Semplice eliminazione di fluorescenza di fondo nel tessuto cerebrale umano formalina per microscopia di immunofluorescenza

Published: September 03, 2017
doi:

Summary

Sfondo autofluorescenza dei campioni biologici complica spesso tecniche di imaging basata sulla fluorescenza, particolarmente in tessuti postmitotic umani invecchiati. Questo protocollo descrive come autofluorescence da questi campioni possa essere efficacemente rimosse utilizzando una luce disponibile in commercio che emette luce a diodi fonte a photobleach il campione prima della colorazione.

Abstract

L’immunofluorescenza è un metodo comunemente utilizzato per visualizzare compartimenti subcellulari e per determinare la localizzazione delle proteine specifiche all’interno di un campione di tessuto. Un grande ostacolo per l’acquisizione di immagini di alta qualità immunofluorescenza è endogeno autofluorescenza del tessuto causato da pigmenti di invecchiamento quali lipofuscin o da processi di preparazione del campione comuni quali fissazione dell’aldeide. Questo protocollo descrive come fluorescenza di fondo può essere notevolmente ridotto attraverso photobleaching utilizzando array di diodi (LED) prima del trattamento di luminescente fosforo bianco con sonde fluorescenti. L’emissione ad ampio spettro di fosforo bianco LED consentono per lo sbiancamento di fluorofori tutta una serie di picchi di emissione. L’apparato di photobleaching può essere costruito da componenti normalizzati a bassissimo costo e offre un’alternativa accessibile a quenchers chimici disponibili in commercio. Un photobleaching di pretrattamento del tessuto seguito da immunofluorescenza convenzionale genera immagini gratis di sfondo autofluorescence. Rispetto stabilito quenchers chimico che ha ridotto la sonda come sfondo segnali, photobleaching trattamento non ha avuto effetto sull’intensità di fluorescenza sonda mentre efficacemente ridotto fluorescenza di fondo e il lipofuscin. Anche se photobleaching richiede più tempo per il pre-trattamento, maggiore intensità LED Array può essere usato per ridurre tempo photobleaching. Questo metodo semplice potenzialmente può essere applicato ad una varietà di tessuti, tessuti particolarmente postmitotic che si accumulano lipofuscin come il cervello e i muscoli cardiaci o scheletrici.

Introduction

Microscopia di fluorescenza usando gli anticorpi proteine specifiche di targeting è abitualmente utilizzata per visualizzare le proteine di interesse nella coltura delle cellule e dei tessuti. È una complicazione importante per l’acquisizione di immagini nitide e definitive in immunofluorescenza autofluorescenza, che può essere causato in modo endogeno in tessuti di mammiferi, di età pigmento lipofuscin e di proteine come collagene ed elastina1, 2. Altre fonti di autofluorescence possono essere introdotto attraverso passaggi di preparazione del campione come aldeide fissazione3. Granelli di lipofuscin, composti principalmente da proteine oxidatively modificata e residui di degradazione dei lipidi, si accumulano nelle cellule longevi con età maggiore di2. Questo provoca difficoltà in imaging postmitotic tessuti come il cervello e muscoli cardiaci o scheletrici, come lo spettro di emissione di fluorescenza del lipofuscin è vasto e variabile, spesso in concomitanza con la lunghezza d’onda di emissione di fluorofori comune utilizzato per 4di etichettatura. Questi fattori rendono la formazione immagine del tessuto di cervello umano da casi di malattie neurodegenerative di manifestazione tardiva come degenerazione lobare frontotemporale (FTLD) particolarmente impegnativo.

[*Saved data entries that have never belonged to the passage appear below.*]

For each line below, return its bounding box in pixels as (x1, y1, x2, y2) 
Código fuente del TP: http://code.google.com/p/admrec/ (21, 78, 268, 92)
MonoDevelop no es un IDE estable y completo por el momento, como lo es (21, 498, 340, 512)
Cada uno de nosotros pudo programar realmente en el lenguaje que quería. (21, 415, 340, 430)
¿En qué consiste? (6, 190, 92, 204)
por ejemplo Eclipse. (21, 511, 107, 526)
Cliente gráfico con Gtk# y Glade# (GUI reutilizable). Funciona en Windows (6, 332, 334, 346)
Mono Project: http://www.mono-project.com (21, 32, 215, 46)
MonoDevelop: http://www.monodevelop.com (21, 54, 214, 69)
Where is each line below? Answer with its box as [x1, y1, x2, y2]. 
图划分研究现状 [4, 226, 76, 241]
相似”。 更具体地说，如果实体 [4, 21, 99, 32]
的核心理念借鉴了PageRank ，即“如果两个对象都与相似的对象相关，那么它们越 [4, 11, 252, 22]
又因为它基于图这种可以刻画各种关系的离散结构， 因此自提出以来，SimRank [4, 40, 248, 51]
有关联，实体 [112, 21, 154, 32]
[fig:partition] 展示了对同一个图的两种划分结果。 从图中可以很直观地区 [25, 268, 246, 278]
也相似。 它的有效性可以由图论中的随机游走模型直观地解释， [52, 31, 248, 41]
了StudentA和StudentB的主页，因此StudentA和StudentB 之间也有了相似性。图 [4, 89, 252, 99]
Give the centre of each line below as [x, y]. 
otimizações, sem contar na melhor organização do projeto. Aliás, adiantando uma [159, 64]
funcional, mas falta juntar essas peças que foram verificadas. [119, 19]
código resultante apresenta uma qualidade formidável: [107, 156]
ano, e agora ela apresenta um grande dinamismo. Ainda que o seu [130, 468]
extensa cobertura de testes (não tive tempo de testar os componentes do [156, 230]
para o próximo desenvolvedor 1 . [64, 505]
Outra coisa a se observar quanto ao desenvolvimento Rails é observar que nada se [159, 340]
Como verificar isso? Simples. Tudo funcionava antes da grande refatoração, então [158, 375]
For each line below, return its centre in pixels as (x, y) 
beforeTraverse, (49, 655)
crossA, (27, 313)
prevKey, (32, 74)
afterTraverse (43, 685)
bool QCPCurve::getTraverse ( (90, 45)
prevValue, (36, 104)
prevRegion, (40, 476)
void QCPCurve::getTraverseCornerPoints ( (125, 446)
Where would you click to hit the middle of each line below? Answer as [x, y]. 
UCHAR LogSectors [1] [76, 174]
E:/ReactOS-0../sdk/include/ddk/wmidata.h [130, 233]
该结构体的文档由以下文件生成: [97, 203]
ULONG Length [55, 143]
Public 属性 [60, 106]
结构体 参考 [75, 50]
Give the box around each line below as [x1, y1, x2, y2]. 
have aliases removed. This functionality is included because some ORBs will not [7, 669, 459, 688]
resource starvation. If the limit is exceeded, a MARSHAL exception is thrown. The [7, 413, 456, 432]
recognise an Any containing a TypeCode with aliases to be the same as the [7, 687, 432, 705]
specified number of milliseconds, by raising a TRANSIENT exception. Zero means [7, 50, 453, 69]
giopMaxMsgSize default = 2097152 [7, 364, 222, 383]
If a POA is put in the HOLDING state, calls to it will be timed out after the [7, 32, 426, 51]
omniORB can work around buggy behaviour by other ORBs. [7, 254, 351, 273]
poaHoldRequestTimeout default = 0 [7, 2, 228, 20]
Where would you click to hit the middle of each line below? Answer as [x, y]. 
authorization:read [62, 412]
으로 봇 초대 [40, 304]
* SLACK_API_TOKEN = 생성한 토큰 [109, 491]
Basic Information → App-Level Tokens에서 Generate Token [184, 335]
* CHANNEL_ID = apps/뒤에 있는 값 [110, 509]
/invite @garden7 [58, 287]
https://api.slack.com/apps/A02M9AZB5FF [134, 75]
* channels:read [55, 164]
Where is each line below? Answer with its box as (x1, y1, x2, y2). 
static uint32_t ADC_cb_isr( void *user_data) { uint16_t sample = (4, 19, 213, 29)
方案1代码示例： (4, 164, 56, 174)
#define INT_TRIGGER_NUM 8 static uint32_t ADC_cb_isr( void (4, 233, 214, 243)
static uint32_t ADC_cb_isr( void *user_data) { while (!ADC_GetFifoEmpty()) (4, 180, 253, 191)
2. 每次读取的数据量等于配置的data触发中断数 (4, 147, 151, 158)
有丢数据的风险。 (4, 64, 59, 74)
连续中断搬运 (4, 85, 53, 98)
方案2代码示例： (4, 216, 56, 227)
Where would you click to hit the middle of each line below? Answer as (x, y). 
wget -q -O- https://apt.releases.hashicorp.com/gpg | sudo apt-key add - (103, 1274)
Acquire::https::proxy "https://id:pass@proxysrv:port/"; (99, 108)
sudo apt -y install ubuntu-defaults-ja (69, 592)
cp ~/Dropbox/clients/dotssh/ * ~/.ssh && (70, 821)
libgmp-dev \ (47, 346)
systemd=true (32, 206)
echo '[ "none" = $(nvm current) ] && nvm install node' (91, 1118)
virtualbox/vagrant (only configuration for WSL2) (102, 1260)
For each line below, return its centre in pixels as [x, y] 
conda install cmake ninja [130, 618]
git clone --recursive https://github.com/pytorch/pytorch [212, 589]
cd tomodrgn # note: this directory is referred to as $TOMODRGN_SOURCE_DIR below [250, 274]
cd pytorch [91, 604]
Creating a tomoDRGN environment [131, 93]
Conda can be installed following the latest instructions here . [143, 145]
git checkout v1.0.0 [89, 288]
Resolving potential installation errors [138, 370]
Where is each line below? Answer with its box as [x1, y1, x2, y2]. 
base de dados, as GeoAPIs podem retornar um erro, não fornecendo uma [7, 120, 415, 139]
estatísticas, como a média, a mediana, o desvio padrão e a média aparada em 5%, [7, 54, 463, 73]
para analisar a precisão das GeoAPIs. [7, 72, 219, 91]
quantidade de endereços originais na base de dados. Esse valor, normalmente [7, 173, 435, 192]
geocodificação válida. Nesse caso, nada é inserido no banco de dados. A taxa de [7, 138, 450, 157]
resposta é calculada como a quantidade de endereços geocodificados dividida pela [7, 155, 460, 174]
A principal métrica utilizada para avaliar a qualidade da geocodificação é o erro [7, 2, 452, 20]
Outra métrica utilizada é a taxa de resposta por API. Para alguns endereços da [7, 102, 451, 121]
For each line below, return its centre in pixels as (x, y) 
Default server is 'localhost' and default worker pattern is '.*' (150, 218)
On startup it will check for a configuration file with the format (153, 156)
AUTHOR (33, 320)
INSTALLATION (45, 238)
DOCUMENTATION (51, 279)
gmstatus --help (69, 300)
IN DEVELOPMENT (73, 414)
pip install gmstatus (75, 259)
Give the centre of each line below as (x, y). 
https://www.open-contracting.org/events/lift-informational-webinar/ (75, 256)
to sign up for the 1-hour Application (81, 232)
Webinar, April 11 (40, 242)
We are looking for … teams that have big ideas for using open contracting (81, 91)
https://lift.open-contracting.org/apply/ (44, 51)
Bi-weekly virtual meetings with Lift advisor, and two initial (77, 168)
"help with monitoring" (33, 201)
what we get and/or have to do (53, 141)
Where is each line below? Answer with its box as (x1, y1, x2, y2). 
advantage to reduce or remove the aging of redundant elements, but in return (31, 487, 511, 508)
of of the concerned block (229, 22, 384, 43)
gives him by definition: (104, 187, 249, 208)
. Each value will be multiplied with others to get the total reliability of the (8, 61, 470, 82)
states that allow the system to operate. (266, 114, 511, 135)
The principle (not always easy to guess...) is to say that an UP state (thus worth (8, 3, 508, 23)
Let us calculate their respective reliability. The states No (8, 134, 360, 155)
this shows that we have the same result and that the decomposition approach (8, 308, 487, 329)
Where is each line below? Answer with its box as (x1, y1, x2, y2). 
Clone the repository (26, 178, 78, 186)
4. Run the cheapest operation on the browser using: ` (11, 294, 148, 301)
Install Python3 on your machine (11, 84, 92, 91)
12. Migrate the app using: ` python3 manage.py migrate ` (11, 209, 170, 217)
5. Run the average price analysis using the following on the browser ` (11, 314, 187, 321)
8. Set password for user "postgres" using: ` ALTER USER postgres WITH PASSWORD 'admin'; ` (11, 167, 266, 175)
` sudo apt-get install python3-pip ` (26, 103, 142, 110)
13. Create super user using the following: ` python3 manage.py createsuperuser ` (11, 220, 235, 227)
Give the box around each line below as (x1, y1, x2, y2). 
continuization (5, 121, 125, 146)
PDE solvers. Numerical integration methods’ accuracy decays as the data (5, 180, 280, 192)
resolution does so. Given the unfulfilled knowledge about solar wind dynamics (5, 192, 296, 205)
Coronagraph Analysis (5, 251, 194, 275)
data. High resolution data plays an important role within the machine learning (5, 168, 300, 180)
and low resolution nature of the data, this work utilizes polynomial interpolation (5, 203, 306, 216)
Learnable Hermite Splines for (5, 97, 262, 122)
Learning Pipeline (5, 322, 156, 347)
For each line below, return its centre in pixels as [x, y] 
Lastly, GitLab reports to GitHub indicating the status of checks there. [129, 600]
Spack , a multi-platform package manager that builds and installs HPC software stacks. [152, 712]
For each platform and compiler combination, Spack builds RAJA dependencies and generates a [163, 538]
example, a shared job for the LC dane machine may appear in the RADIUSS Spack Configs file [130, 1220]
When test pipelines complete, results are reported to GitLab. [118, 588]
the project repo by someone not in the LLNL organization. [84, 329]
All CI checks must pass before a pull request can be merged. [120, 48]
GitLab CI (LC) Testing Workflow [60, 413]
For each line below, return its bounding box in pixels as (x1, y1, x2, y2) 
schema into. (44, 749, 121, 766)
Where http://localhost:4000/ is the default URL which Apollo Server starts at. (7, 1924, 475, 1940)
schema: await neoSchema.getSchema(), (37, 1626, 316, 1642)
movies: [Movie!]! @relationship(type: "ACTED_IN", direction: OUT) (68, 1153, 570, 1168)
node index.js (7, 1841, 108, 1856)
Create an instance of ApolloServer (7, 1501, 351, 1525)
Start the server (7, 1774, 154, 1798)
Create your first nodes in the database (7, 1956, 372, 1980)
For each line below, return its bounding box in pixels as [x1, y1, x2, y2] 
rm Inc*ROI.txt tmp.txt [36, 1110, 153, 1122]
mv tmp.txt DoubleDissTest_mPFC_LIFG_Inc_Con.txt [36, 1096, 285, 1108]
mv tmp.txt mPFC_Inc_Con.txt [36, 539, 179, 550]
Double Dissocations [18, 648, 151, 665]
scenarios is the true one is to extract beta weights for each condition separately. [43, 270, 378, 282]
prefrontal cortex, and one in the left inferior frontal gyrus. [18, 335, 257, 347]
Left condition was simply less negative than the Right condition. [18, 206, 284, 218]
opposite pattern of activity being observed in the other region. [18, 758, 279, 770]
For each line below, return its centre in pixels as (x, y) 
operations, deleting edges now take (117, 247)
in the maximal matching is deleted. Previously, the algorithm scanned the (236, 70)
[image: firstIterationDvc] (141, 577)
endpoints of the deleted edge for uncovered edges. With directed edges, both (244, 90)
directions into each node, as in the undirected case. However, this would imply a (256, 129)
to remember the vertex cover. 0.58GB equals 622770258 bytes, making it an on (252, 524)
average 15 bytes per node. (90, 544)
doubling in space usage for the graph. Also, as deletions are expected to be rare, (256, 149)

Per ridurre l’autofluorescenza, abbiamo messo a punto una tecnica in cui si irradiano le sezioni di tessuto montata con una luce bianca che emettono array di diodi (LED) utilizzando una scrivania della famiglia lampada5. Questa semplice tecnica fornisce un’alternativa alle tecniche che utilizzano chimica quenchers come CuSO4 acetato di ammonio, o commercialmente disponibili tempra coloranti quali Sudan nero B e nero eriocromo T6. Ha anche un significativo risparmio di costi oltre multispettrali LED tecniche photobleaching lampada ed evita le complicazioni e gli artefatti generati da metodi di rimozione di autofluorescenza digitale come spettrale ONU-miscelazione7,8. Fosforo bianco LED hanno un ampio spettro di emissione, ad alta luminosità e basso costo di produzione, che li rende ideali come componente COTS per photobleaching una varietà di cromofori5,9.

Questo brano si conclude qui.